Task brief: Gather every line in the records below that contains the word "family".

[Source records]
::::
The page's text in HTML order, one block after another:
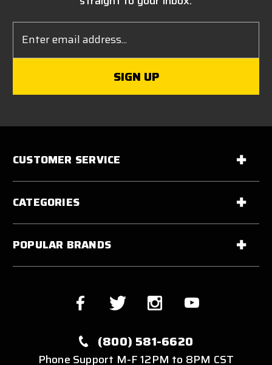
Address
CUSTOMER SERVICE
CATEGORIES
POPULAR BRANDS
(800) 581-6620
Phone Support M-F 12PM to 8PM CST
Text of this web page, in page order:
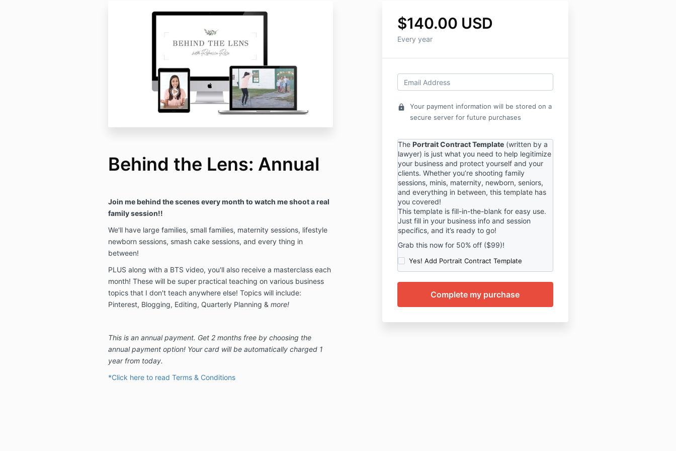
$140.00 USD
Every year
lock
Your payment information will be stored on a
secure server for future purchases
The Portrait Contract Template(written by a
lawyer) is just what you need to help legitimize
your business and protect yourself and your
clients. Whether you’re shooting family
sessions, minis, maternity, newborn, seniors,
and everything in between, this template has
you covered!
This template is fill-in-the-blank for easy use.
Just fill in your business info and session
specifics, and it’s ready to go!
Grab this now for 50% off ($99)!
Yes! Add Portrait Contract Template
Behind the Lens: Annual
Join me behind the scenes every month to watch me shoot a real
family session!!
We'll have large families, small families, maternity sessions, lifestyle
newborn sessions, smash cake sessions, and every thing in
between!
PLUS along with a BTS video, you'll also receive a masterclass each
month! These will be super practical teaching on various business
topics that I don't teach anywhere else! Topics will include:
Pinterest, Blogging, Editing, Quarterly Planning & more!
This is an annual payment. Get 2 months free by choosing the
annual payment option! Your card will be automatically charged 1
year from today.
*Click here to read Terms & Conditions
::::
Exercise solution:
clients. Whether you’re shooting family
family session!!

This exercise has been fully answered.